AEC is the hardest DSP problem — modeling room acoustics in real-time, handling double-talk detection, non-linear speaker distortion, and variable system latency (Android: 50-200ms, highly variable). Server-side audio mixing for large meetings selects top-3 loudest speakers with hysteresis, creating personalized N-speaker mixes excluding each participant's own audio.
06.5
End-to-End Encryption
Double encryption: SFrame encrypts the payload with a meeting key (SFU can't decrypt), SRTP encrypts the transport. Key exchange via MLS protocol (RFC 9420) using a ratchet tree — O(log N) rekeying on participant join/leave vs O(N²) for sender keys.

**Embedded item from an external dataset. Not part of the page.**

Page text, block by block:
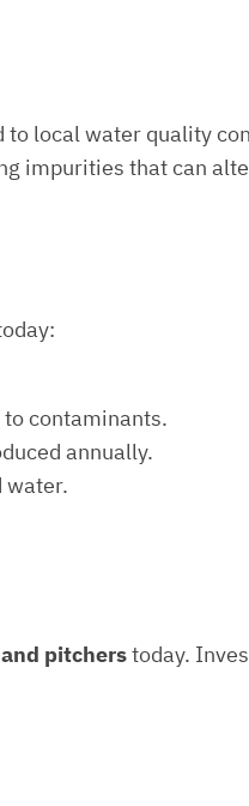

E2EE disables: server-side recording, live transcription, server audio mixing, PSTN dial-in, and compliance monitoring. This is why it's opt-in, not default — the industry consensus across Zoom, Teams, and Meet.
06.6
Global Media Server Placement & Cascading
80-150+ PoPs globally in three tiers: 15 mega-PoPs (cascade hubs), 40 regional, 50+ micro-PoPs at ISP peering points. Each unique stream crosses any inter-PoP link exactly once, regardless of subscriber count on each side.
Cascade topology is dynamic and per-meeting: direct link for 2 PoPs, star for 3-5, minimum latency spanning tree for 6+. Dedicated backbone between Tier 1 PoPs delivers consistent 70-85ms RTT with <0.1% loss, vs public internet's variable 80-140ms with 0.5-3% loss.
06.7
Recording & Compositing Pipeline
Separate capture from compositing. Recording agent writes raw encoded tracks to S3 during the meeting (just file I/O, ~0.1 CPU cores per meeting). Post-meeting, GPU workers composite into gallery/speaker view MP4 — decode all tracks, synchronize via RTP timestamps, layout computation, composite, re-encode with H.264+AAC.
GPU compositing: ~2 minutes per hour of meeting. CPU-only: ~30 minutes. GPU is non-negotiable at scale. Lazy generation: only gallery view by default, speaker view and individual tracks on demand — reduces GPU usage by ~60%.
06.8
Scalable Signaling — Meeting State at 300M Users
Meeting state lives in Redis (hot) + PostgreSQL (cold). Mutations use optimistic concurrency with epoch numbers. Cross-server broadcast via Redis Pub/Sub (same region) + NATS JetStream (cross-region). Meeting-affine routing places all small-meeting participants on the same signaling server, eliminating pub/sub overhead.
Meeting state is single-leader in the host's region — all mutations route there. Non-home participants accept ~80-120ms extra latency on state changes (acceptable for the 500ms signaling budget). Event sourcing provides full audit trail, state reconstruction, analytics, and compliance.
06.9
Codec Selection — VP8/VP9/AV1/H.264
VP9 is the current default (30% better compression than H.264, native SVC). H.264 is mandatory fallback (Safari/iOS only supports H.264 for WebRTC — 25% of users). AV1 is the future (60-80% better than H.264) but hardware encode isn't universal yet.
Mixed-codec meetings handled by dual-publish (VP9 sender also sends H.264) or codec unification. Audio is settled: Opus won — royalty-free, better than every competitor at every bitrate, seamless speech/music switching, built-in FEC.
06.10
Last-Mile Quality — FEC, NACK, Packet Loss Recovery
WiFi is the primary villain (contention, interference, bufferbloat). Three recovery strategies in priority cascade: FEC (FlexFEC, Reed-Solomon codes, adaptive rate, 2D interleaving for burst loss) → NACK retransmission (RTX stream, only when RTT < jitter buffer depth × 0.6) → Concealment (frame freeze, motion compensation, Opus PLC).
Keyframes get 2-3x more FEC redundancy. Audio has triple protection: Opus in-band FEC + RFC 2198 redundancy + FlexFEC. Audio survives up to 20-30% packet loss with barely perceptible degradation. Always reduce video bitrate BEFORE adding FEC to avoid the FEC death spiral.